I. Introduction: The Paradox of Rescue
There’s a saying I first heard in nursing school: “Nurses eat their own.” It was a warning—about seasoned professionals tearing down the new, the eager, the ones still fueled by hope. But the nursing profession has nothing, and I mean NOTHING, on what I found in the world of animal rescue.
Rescue work is supposed to be about compassion. About coming together for something bigger than ourselves—saving lives that can’t advocate for themselves. But behind the feel-good social media posts, the adoption photos, and the GoFundMe links, there’s a darker truth:
This is a community that often turns on its own.
I’ve seen it. I’ve lived it. And I know I’m not alone.
When people like Mikayla Raines, founder of SaveAFox, take their own lives after years of online bullying—much of it from within the very “rescue community” they helped build—it’s a stark reminder that the animals aren’t the only ones in danger. Empathy-driven humans, the ones who pour every waking hour into their missions, often become targets the moment they’re visible.
This isn’t just a call-out. It’s a survival guide. A truth-telling for those who love too deeply and serve too fiercely to quit, but who walk every day with scars carved by those they thought were allies.
This is what it’s like to try to do good—and get devoured for it.
II. The Illusion of Community
Ask most people outside the rescue world what they imagine, and they’ll paint you a picture of compassion in action: volunteers working shoulder to shoulder, networking across states, banding together in emergencies, lifting each other up through shared purpose and heartache.
In theory, rescue is a community. In reality? It’s often more like a high school cafeteria—if the lunch trays were on fire and the cliques carried pocket knives.

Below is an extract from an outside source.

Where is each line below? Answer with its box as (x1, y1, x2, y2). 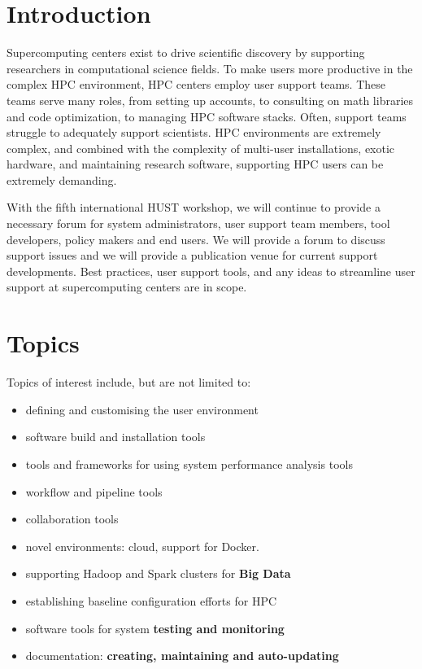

There are good people—plenty of them. There are generous donors, hardworking fosters, and quietly consistent volunteers who do it for the right reasons. But those voices are often drowned out–or driven away–by the drama addicts, the self-appointed gatekeepers, the ones who thrive on division and chaos. And in this world, being good at what you do—or having the nerve to ask for support publicly—is often enough to put a target on your back.
You’re too successful.
You’re not transparent enough.
You’re not doing it the way they would.
You posted in the wrong group, or spoke to the wrong person, or used a hashtag they feel territorial about.
Suddenly, you’re not part of a community—you’re on trial in a kangaroo court with no defense and no exit. The very people who preach about saving lives turn on you like you’re the problem. And for what? Because you dared to speak. Because you dared to care differently.
The illusion is powerful. It keeps people believing in a system that doesn’t exist. It keeps newcomers naïve and old-timers silent. And it isolates the ones who actually do the work, pushing them further into the margins while the loudest voices claim the spotlight.
III. No Standards, No Safeguards
In professional fields like nursing, you don’t get to walk in off the street, declare yourself a nurse, and start calling the shots. You have to train, certify, prove competency, and be held accountable by governing boards. There are rules, protocols, and consequences.
Rescue? Not so much.
In rescue, the only real credential you need is a Facebook login and a flair for drama.
There’s no licensing board, no formal oversight. Most groups are volunteer-run, and in the absence of structure, it’s often who shouts the loudest or who’s been around longest that dictates the pecking order. And let’s be honest: sometimes the people most eager to “help” are also the most unqualified, unstable, or manipulative.
These are the people who rise—not because they’re the best at animal care, but because they’re always present, always loud, and always inserting themselves into the middle of everything. They’re in every comment thread, every private group, every fundraiser… not to support, but to control.
And because most rescues are desperate for help, they let it happen.
That’s how you end up with self-proclaimed “experts” giving dangerous advice, spreading lies about other rescuers, or gatekeeping critical resources based on personal grudges. There are no checks. No balance. Just reputations built on whispers and power hoarded like currency.
And heaven help you if you speak up. If you question the wrong person or suggest there might be a better way, you’re not seen as a reformer—you’re branded a threat. Suddenly, you’re on a list. You’re “not to be trusted.” Screenshots circulate. Alliances form behind closed doors. And once the mob decides you’re a problem, the truth no longer matters.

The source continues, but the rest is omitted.